Waterfront Toronto’s Response
Tripartite agency Waterfront Toronto has since released a media declaration of its own in response to Sidewalk’s statement of withdrawal, thanking Google and its Sidewalk Labs team for the ongoing commitment the company had shown to the future of Toronto and its inhabitants. Waterfront chairman Stephen Diamond emphasised the fact that the eventual outcome was not the one the organisation had been hoping for. He expressed tanks to Sidewalk as well as to its employees for what he referred to as a great deal of effort, vision and many commitments made throughout the course of the past 3 years.
The relationship between Sidewalk Labs and Waterfront Toronto was everything but smooth sailing. In fact, it was more often than not drowning in controversy and rocky decision-making. The local community had on various occasions expressed its disapproval of what it considered an American corporation looking to make money off of prime Canadian real estate.
The Privacy Conundrum
Sidewalk Labs in 2017 obtained the rights to come up with a development proposal for 5 hectares of prime lakefront Toronto Waterfront real estate. The land was at the time completely undeveloped and free from transit and other infrastructure.

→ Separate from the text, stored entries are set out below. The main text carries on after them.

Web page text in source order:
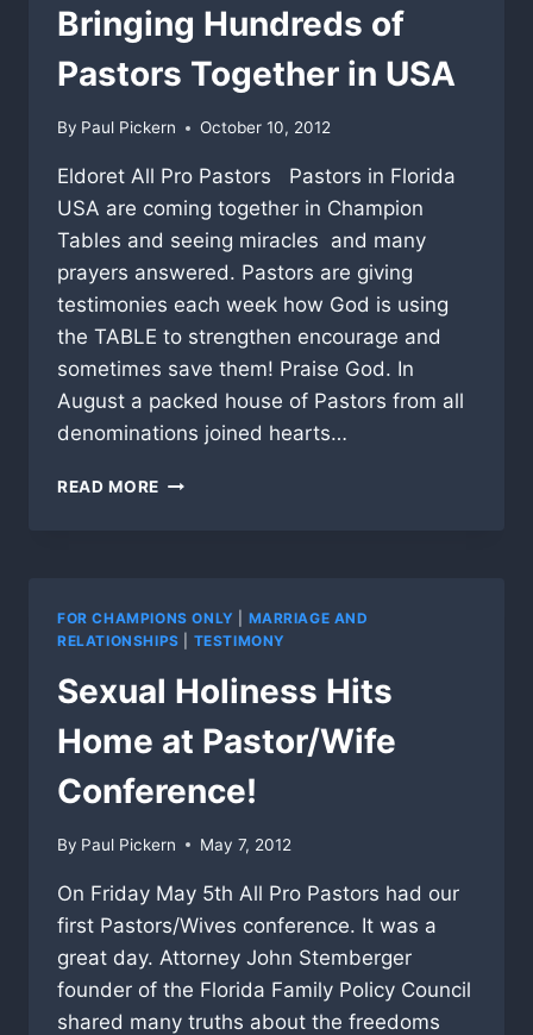
Bringing Hundreds of
Pastors Together in USA
By Paul Pickern October 10, 2012
Eldoret All Pro Pastors Pastors in Florida
USA are coming together in Champion
Tables and seeing miracles and many
prayers answered. Pastors are giving
testimonies each week how God is using
the TABLE to strengthen encourage and
sometimes save them! Praise God. In
August a packed house of Pastors from all
denominations joined hearts…
READ MORE PRAY
PRAISE
FOR
GOD
BRINGING
HUNDREDS
OF
PASTORS
TOGETHER
USA
FOR CHAMPIONS ONLY
MARRIAGE AND
RELATIONSHIPS
TESTIMONY
Sexual Holiness Hits
Home at Pastor/Wife
Conference!
By Paul Pickern May 7, 2012
On Friday May 5th All Pro Pastors had our
first Pastors/Wives conference. It was a
great day. Attorney John Stemberger
founder of the Florida Family Policy Council
shared many truths about the freedoms
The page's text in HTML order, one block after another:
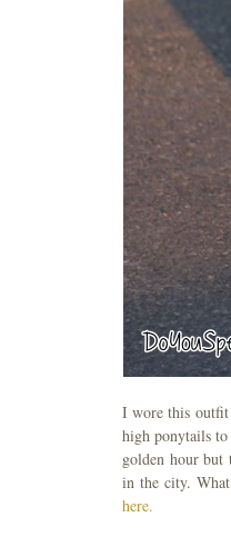
I wore this outfit
high ponytails
golden hour but
in the city.
here.
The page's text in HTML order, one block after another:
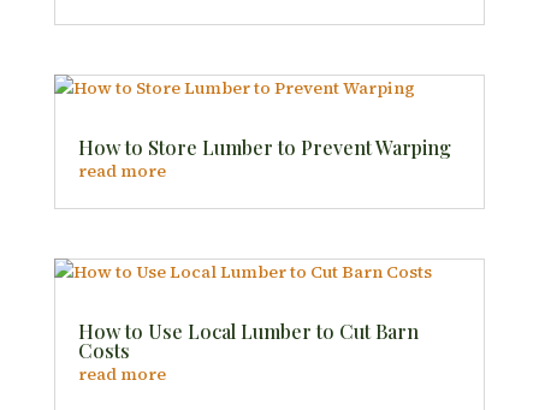
How to Store Lumber to Prevent Warping
read more
How to Use Local Lumber to Cut Barn
Costs
read more
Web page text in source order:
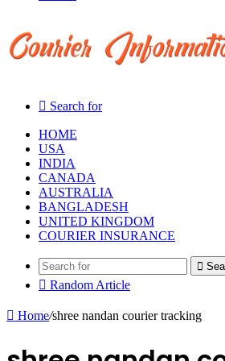
Search for
HOME
USA
INDIA
CANADA
AUSTRALIA
BANGLADESH
UNITED KINGDOM
COURIER INSURANCE
Random Article
Home/shree nandan courier tracking
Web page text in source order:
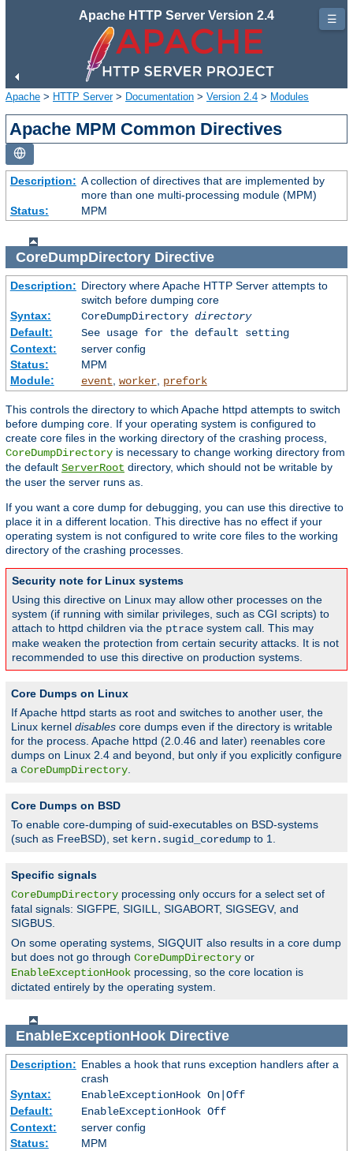
Apache HTTP Server Version 2.4
Apache > HTTP Server> Documentation > Version 2.4 > Modules
Apache MPM Common Directives
Description: A collection of directives that are implemented by
more than one multi-processing module (MPM)
Status:
MPM
CoreDumpDirectoryDirective
Description: Directory where Apache HTTP Server attempts to
switch before dumping core
Syntax:
CoreDumpDirectory directory
Default:
See usage for the default setting
Context:
server config
Status:
MPM
Module:
event worker, prefork
This controls the directory to which Apache httpd attempts to switch
before dumping core. If your operating system is configured to
create core files in the working directory of the crashing process,
CoreDumpDirectory is necessary to change working directory from
the default ServerRoot directory, which should not be writable by
the user the server runs as.
If you want a core dump for debugging, you can use this directive to
place it in a different location. This directive has no effect if your
operating system is not configured to write core files to the working
directory of the crashing processes.
Security note for Linux systems
Using this directive on Linux may allow other processes on the
system (if running with similar privileges, such as CGI scripts) to
attach to httpd children via the ptrace system call. This may
make weaken the protection from certain security attacks. It is not
recommended to use this directive on production systems.
Core Dumps on Linux
If Apache httpd starts as root and switches to another user, the
Linux kernel disables core dumps even if the directory is writable
for the process. Apache httpd (2.0.46 and later) reenables core
dumps on Linux 2.4 and beyond, but only if you explicitly configure
a CoreDumpDirectory
Core Dumps on BSD
To enable core-dumping of suid-executables on BSD-systems
(such as FreeBSD), set kern.sugid_coredump to 1.
Specific signals
CoreDumpDirectory processing only occurs for a select set of
fatal signals: SIGFPE, SIGILL, SIGABORT, SIGSEGV, and
SIGBUS.
On some operating systems, SIGQUIT also results in a core dump
but does not go through CoreDumpDirectory or
EnableExceptionHook processing, so the core location is
dictated entirely by the operating system.
EnableExceptionHookDirective
Description: Enables a hook that runs exception handlers after a
crash
Syntax:
EnableExceptionHook On|Off
Default:
EnableExceptionHook Off
Context:
server config
Status:
MPM
☰

Critics immediately stated mass unhappiness related mainly to privacy concerns. In order to turn the area into a smart city, Sidewalk would be installing various sensors and movement-tracking devices throughout the entire neighbourhood. Some others were of the opinion that Sidewalk had in fact acquired an area spanning 77 hectares instead of only 5.
The project involved creating affordable housing, environmental sustainability and at least 44,000 jobs.